Por um conjunto de circunstâncias que aqui não posso enumerar (mas recomendo a leitura de The Nine – Inside the Secret World of the Supreme Court, de Jeffrey Tobin, um livro excelente que nos dá uma ideia vívida e precisa de como aquela instituição funciona intra muros), o Supremo Tribunal encontra-se praticamente dividido entre dois blocos, conservador e liberal. Para isto, muito contribuiu, como seria de esperar, Georges Bush filho, quer ao nomear John Roberts (sentado, ao meio, na fotografia ao lado) para Chief Justice – ou seja, em termos europeus, Presidente do Tribunal –, quer ao escolher um dos juízes mais reaccionários que alguma vez ocuparam um lugar na hierarquia judicial americana, Samuel Alito (em pé, adequadamente, na extrema-direita da fotografia). Georges Bush pai, quando Presidente, também tem uma grande quota-parte de responsabilidade pelo actual estado de coisas. Com efeito, quando Thurgood Marshall, o primeiro juiz negro, o homem que, enquanto advogado, apresentou as alegações no célebre processo Brown v. Board, em cuja decisão o Supreme Court que declarou inconstitucional a segregação racial nas escolas, pondo fim à hipocrisia do separate but equal (que, em nota de pé de página, a África do Sul, nos tempos do apartheid, também mentirosamente proclamava), o primeiro dos Bush propôs para o substituir Clarence Thomas (fácil de identificar na fotografia), cuja única qualificação para o posto era a de ser o negro mais conservador do sistema judicial – porque, para substituir Marshall, era politicamente necessário nomear um afro-americano embora o próprio Marshall tivesse afirmado, quando se reformou, que a cor da pele era menos importante do que a orientação política e judicial.
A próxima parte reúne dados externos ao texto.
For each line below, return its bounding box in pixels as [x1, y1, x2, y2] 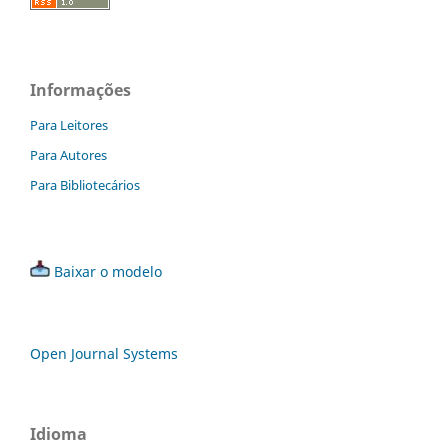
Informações [30, 79, 131, 102]
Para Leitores [30, 116, 108, 135]
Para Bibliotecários [30, 176, 140, 195]
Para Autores [30, 146, 107, 165]
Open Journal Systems [30, 344, 178, 364]
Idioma [30, 423, 87, 446]
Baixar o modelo [54, 262, 162, 282]
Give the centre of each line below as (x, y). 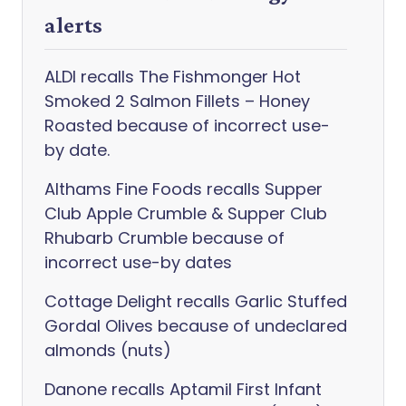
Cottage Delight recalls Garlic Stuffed (196, 301)
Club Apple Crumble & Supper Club (186, 213)
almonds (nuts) (108, 350)
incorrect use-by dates (138, 262)
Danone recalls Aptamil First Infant (183, 389)
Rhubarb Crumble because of (164, 238)
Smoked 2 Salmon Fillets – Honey (177, 101)
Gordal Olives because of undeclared (196, 326)

A confirmação de Thomas pelo Congresso foi, aliás, rodeada por um enorme escândalo quando Anita Hill, uma sua antiga colaboradora, o acusou de assédio sexual (diga-se porém, em abono da verdade, que estas acusações nunca foram provadas e que, no livro de Toobin, este juíz aparece sob uma luz mais simpática do que é habitual.) O último elemento da ala conservadora é, talvez, o mais formidável de todos, pelo menos do ponto de vista intelectual (a sua arrogância e o seu carácter de «cavaleiro solitário» têm-no, ainda segundo Toobin, impedido de desempenhar um papel mais importante no funcionamento do Tribunal): trata-se de Antonin Scalia (sentado à esquerda de Roberts, à direita na fotografia), que defende uma interpretação estritamente historicista da Constituição.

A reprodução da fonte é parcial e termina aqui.